--- Dataset records ---

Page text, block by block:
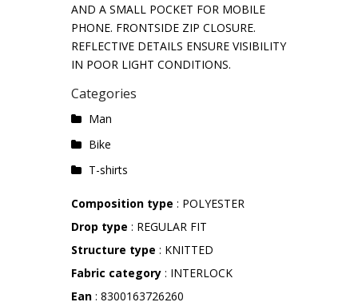
AND A SMALL POCKET FOR MOBILE
PHONE. FRONTSIDE ZIP CLOSURE.
REFLECTIVE DETAILS ENSURE VISIBILITY
IN POOR LIGHT CONDITIONS.
Categories
Man
Bike
T-shirts
Composition type : POLYESTER
Drop type : REGULAR FIT
Structure type : KNITTED
Fabric category : INTERLOCK
Ean : 8300163726260
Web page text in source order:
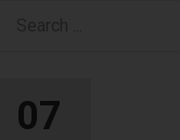
07
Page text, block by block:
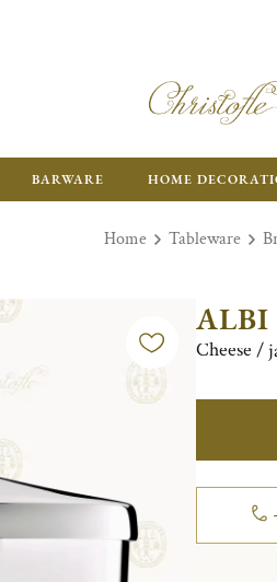
BARWARE HOME
Home Tableware
ALBI
Cheese /
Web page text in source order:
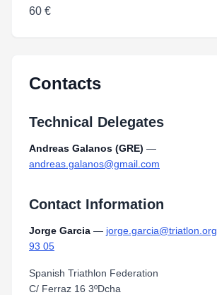
60 €
Contacts
Technical Delegates
Andreas Galanos (GRE) —
andreas.galanos@gmail.com
Contact Information
Jorge Garcia — jorge.garcia@triatlon.org
93 05
Spanish Triathlon Federation
C/ Ferraz 16 3ºDcha
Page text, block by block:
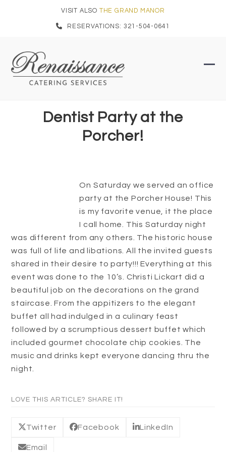
VISIT ALSO THE GRAND MANOR
RESERVATIONS: 321-504-0641
Dentist Party at the
Porcher!
On Saturday we served an office
party at the Porcher House! This
is my favorite venue, it the place
I call home. This Saturday night
was different from any others. The historic house
was full of life and libations. All the invited guests
shared in their desire to party!!! Everything at this
event was done to the 10’s. Christi Lickart did a
beautiful job on the decorations on the grand
staircase. From the appitizers to the elegant
buffet all had indulged in a culinary feast
followed by a scrumptious dessert buffet which
included gourmet chocolate chip cookies. The
music and drinks kept everyone dancing thru the
night.
LOVE THIS ARTICLE? SHARE IT!
Twitter Facebook LinkedIn
Email
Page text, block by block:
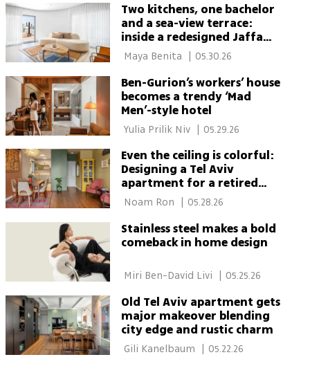
Two kitchens, one bachelor
and a sea-view terrace:
inside a redesigned Jaffa
penthouse
05.30.26
Ben-Gurion’s workers’ house
becomes a trendy ‘Mad
Men’-style hotel
Yulia Prilik Niv | 05.29.26
Even the ceiling is colorful:
Designing a Tel Aviv
apartment for a retired
artist from the moshav
05.28.26
Stainless steel makes a bold
comeback in home design
05.25.26
Old Tel Aviv apartment gets
major makeover blending
city edge and rustic charm
| 05.22.26

---

Work required:
Print only the lines from the opening line of the listing to the line containing "is my favorite venue, it the place", inclusive, exactly as they appear and without pictures.

Worked solution:
Page text, block by block:
AND A SMALL POCKET FOR MOBILE
PHONE. FRONTSIDE ZIP CLOSURE.
REFLECTIVE DETAILS ENSURE VISIBILITY
IN POOR LIGHT CONDITIONS.
Categories
Man
Bike
T-shirts
Composition type : POLYESTER
Drop type : REGULAR FIT
Structure type : KNITTED
Fabric category : INTERLOCK
Ean : 8300163726260
Web page text in source order:
07
Page text, block by block:
BARWARE HOME
Home Tableware
ALBI
Cheese /
Web page text in source order:
60 €
Contacts
Technical Delegates
Andreas Galanos (GRE) —
andreas.galanos@gmail.com
Contact Information
Jorge Garcia — jorge.garcia@triatlon.org
93 05
Spanish Triathlon Federation
C/ Ferraz 16 3ºDcha
Page text, block by block:
VISIT ALSO THE GRAND MANOR
RESERVATIONS: 321-504-0641
Dentist Party at the
Porcher!
On Saturday we served an office
party at the Porcher House! This
is my favorite venue, it the place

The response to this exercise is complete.